Alex Smith comfortable not having to learn new offense

For the first time since the San Francisco 49ers invested the first pick in the draft on Alex Smith in 2005, the quarterback isn’t forced to learn a new offense in the spring.

That much right there made a big difference for him on Monday when the team opened up with an OTA in Santa Clara, Calif. Smith won’t have to feel his way through a playbook when he takes the field this time, ensuring he has the calls right and worrying about the little things when he should be thinking fast.

"It's a big difference hitting the ground running," Smith told David White of the San Francisco Chronicle. "I can't say how nice it is to be that much further ahead than we were a year ago."

It also marks the first time there isn’t uncertainty about his role. A year ago, he was forced to compete with Shaun Hill for the starting job. David Carr was signed as a backup but everyone in the organization has made it clear what role Carr occupies: He’s the backup.
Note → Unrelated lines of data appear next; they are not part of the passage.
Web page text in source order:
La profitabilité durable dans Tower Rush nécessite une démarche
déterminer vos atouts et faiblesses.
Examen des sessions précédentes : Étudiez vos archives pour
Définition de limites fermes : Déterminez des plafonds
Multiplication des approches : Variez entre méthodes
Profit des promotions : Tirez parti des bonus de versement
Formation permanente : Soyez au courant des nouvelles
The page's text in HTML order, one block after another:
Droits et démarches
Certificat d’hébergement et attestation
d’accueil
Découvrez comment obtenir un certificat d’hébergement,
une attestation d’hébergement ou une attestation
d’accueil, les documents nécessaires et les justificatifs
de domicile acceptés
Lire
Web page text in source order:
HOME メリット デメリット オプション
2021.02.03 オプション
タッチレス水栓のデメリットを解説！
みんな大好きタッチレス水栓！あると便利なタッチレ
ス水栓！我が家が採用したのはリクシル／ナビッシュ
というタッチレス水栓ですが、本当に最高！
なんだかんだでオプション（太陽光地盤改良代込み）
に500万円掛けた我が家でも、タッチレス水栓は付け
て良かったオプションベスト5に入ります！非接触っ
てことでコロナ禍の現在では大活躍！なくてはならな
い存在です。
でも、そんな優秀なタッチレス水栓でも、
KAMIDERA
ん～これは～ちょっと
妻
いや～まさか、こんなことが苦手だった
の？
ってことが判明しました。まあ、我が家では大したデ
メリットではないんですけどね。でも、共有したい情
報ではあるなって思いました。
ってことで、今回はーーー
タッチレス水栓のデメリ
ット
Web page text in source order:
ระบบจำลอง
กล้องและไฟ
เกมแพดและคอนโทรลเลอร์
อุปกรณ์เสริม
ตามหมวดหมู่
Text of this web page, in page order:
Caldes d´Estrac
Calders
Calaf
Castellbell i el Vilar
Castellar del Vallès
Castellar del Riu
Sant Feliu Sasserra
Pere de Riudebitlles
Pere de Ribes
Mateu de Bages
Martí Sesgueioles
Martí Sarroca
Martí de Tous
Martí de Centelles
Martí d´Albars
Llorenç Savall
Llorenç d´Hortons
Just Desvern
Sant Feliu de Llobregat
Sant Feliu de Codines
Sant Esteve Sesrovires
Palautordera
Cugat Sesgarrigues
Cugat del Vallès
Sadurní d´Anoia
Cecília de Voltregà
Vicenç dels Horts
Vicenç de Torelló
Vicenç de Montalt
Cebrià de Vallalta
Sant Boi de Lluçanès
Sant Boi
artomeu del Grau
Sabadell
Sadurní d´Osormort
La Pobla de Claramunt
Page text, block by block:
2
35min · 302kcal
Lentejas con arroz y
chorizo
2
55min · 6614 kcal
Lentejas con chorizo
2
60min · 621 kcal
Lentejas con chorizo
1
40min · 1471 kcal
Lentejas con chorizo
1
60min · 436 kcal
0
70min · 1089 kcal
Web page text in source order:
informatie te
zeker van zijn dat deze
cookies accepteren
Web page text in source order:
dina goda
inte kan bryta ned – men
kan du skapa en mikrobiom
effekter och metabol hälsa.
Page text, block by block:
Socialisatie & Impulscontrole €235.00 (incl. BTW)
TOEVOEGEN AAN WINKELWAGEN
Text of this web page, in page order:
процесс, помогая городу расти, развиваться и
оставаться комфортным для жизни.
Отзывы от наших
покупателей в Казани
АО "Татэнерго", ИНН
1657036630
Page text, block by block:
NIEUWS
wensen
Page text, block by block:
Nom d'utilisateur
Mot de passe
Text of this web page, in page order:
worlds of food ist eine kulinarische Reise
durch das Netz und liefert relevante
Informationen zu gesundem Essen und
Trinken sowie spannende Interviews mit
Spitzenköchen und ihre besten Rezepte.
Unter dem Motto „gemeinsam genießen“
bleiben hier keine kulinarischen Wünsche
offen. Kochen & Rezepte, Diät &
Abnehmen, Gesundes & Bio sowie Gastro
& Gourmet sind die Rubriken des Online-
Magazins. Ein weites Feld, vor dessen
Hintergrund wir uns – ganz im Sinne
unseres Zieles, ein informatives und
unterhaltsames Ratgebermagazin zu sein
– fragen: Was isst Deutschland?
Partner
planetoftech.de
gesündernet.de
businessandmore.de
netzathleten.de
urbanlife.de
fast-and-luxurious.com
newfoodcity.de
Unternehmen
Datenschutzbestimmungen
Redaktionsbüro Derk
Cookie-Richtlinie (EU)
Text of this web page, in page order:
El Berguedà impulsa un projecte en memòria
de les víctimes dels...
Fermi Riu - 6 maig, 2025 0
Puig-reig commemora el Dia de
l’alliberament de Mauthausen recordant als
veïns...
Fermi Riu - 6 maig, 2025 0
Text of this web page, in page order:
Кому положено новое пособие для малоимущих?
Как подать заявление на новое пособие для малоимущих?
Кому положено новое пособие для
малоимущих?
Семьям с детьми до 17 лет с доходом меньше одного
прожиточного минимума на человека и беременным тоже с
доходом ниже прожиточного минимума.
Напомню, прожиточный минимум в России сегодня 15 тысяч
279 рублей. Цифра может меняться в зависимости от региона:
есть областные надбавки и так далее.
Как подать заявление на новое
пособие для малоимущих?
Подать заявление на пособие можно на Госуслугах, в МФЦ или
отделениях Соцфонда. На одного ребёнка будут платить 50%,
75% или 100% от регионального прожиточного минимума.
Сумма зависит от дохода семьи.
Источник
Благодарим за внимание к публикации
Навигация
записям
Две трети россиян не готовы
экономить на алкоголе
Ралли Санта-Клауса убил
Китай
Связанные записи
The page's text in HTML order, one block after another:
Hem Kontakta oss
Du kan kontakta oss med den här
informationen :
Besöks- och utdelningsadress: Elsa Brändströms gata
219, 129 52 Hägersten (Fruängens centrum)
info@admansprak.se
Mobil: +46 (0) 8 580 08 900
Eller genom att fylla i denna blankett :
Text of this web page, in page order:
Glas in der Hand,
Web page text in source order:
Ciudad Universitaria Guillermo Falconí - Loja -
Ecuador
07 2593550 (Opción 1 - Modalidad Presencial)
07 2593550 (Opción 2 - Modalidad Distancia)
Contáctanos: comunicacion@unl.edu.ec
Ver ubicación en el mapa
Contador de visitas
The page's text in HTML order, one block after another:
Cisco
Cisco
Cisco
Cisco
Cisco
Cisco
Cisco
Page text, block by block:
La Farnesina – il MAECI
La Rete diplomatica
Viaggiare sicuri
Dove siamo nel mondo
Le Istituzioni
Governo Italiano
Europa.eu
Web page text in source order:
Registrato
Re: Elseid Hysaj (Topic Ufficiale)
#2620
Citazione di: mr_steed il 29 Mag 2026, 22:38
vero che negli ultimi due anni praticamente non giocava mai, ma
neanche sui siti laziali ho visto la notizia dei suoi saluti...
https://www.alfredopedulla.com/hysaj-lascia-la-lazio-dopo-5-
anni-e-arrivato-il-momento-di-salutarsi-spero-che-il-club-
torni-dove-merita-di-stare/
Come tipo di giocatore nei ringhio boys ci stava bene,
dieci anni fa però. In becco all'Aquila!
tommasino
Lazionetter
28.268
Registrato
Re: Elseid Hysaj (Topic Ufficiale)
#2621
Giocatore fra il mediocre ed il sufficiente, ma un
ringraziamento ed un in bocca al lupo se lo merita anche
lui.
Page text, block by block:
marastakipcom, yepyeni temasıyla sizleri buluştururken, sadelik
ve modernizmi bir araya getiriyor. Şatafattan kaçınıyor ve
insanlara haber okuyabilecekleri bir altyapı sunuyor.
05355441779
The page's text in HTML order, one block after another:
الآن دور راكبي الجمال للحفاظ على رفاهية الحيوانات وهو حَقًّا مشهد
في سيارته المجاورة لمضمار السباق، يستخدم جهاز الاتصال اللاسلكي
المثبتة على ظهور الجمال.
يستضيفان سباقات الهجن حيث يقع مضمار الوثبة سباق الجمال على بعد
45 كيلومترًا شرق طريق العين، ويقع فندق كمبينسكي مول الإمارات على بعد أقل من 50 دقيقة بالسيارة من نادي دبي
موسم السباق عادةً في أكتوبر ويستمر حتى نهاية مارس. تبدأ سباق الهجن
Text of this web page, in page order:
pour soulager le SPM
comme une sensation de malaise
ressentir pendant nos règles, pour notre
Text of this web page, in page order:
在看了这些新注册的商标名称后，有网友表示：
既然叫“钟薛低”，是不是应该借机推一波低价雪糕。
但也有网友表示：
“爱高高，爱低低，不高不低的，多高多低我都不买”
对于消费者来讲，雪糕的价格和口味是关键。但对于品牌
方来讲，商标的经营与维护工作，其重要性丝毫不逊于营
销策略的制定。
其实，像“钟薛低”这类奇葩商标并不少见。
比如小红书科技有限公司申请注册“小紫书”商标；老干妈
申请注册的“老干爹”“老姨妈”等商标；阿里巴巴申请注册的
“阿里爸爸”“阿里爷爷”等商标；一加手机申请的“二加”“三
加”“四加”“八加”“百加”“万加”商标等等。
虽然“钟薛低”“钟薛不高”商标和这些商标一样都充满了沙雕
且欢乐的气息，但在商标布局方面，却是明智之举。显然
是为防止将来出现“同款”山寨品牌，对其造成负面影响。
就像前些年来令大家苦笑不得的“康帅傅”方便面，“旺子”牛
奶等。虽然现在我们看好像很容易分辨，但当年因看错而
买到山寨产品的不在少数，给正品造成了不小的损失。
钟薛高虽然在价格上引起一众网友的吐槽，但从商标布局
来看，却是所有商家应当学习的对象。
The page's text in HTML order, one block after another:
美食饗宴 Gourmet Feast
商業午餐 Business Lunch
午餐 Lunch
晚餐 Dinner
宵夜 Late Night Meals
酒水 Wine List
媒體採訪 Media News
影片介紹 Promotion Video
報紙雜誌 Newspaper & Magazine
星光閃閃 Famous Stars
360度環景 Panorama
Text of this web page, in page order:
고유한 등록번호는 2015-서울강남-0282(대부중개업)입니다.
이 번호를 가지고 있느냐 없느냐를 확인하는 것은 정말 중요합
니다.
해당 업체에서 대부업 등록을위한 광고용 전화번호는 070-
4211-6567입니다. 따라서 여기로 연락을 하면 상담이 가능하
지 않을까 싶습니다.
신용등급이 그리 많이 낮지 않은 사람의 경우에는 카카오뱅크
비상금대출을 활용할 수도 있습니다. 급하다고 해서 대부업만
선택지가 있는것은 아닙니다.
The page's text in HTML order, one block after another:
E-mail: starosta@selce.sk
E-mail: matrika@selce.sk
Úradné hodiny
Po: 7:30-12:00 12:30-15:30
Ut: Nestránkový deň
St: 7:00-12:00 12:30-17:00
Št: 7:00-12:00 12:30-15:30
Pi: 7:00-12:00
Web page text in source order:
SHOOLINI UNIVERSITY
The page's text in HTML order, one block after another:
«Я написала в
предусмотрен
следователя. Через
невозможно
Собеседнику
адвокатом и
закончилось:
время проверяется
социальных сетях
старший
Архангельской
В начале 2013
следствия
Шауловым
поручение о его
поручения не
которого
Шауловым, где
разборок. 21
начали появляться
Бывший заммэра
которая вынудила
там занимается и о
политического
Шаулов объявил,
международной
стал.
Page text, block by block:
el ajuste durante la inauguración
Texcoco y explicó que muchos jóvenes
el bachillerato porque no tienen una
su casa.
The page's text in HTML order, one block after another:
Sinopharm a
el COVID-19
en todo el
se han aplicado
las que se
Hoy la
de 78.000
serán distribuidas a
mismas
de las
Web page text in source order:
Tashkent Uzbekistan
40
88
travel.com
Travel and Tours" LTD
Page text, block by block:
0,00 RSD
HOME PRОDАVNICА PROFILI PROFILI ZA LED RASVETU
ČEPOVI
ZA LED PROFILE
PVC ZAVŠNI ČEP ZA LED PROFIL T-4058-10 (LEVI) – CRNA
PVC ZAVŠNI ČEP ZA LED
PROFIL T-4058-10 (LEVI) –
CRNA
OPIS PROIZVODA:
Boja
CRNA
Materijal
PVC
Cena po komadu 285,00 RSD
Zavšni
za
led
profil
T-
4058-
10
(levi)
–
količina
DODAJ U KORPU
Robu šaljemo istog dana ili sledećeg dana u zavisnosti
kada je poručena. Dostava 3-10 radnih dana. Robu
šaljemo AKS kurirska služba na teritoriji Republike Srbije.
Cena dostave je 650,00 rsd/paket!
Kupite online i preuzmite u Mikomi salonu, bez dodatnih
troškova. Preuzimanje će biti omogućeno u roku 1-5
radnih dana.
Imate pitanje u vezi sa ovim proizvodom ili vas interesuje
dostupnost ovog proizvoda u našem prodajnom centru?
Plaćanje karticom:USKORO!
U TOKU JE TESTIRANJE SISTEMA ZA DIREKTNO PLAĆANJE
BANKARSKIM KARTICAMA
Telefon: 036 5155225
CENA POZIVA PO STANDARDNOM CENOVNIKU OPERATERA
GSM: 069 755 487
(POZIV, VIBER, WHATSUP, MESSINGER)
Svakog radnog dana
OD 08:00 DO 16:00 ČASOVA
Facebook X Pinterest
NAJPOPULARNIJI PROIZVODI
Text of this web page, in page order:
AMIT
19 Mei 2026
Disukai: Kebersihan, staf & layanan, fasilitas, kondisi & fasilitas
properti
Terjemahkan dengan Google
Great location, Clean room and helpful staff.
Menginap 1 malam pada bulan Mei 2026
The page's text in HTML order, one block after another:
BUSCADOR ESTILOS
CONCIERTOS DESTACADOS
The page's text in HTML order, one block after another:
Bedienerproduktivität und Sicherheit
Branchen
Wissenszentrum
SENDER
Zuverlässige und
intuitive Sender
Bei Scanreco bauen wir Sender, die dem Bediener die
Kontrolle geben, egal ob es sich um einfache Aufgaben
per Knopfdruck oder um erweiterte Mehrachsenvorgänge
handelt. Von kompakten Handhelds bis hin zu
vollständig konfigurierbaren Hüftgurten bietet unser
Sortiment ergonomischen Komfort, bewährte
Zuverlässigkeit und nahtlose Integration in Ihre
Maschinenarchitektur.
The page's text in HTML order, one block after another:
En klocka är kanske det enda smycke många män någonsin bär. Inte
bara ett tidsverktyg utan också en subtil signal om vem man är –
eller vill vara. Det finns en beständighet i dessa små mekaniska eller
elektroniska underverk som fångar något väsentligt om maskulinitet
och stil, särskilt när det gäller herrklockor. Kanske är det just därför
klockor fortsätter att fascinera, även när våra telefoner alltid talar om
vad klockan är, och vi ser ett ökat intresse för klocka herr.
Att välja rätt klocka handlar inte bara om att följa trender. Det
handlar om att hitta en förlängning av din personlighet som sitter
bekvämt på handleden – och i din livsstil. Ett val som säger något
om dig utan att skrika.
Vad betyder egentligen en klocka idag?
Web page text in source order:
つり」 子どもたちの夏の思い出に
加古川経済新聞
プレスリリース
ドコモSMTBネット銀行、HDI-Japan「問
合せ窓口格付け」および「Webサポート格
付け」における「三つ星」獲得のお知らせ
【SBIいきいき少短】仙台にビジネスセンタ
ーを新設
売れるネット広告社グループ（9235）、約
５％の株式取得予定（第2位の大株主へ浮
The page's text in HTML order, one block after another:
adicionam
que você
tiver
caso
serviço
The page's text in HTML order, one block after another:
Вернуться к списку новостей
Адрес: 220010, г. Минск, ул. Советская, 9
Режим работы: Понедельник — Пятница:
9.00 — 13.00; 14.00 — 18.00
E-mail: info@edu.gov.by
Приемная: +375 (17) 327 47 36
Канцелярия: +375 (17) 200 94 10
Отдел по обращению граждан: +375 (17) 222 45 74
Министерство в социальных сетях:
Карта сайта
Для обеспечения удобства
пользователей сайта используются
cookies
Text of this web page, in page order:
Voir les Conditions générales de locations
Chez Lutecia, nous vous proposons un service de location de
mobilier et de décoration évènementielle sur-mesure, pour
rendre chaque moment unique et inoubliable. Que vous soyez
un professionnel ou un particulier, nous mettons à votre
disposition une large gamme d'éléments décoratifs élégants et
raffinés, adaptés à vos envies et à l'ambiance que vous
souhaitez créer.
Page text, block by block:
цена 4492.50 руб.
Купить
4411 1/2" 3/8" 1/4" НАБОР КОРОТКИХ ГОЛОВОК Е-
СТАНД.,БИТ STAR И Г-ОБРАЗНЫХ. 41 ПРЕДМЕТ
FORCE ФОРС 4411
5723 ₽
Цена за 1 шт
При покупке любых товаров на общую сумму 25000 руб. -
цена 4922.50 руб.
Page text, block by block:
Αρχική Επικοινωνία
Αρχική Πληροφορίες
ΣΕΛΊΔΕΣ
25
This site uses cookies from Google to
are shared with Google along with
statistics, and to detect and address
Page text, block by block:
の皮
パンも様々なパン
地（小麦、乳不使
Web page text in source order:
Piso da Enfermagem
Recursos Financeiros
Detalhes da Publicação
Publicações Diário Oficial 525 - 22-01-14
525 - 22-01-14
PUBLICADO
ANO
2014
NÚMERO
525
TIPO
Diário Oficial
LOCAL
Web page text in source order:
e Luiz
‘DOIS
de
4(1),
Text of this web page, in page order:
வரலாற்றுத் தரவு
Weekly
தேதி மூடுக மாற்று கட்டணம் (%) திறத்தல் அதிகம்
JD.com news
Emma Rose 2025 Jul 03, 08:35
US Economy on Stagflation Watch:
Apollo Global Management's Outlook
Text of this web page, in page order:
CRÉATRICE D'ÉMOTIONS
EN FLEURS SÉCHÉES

"Last year, you were really just trying to take in the basics," Smith said. "We were working on huddle procedure, motions and shifts and all the fundamentals you have to build. At this point, we're so much past that and taking the next step forward.

"The great thing is I'm going to get all the reps out here and I'm going to take advantage of them."

The 49ers will wrap up their first stretch of OTA’s today. The club schedule two early like this with an eye toward having the staff evaluate the offensive line as it prepares for the draft. The team is expected to use one of its picks in the first round on a lineman. San Francisco has the 13th and 17th overall picks of the round.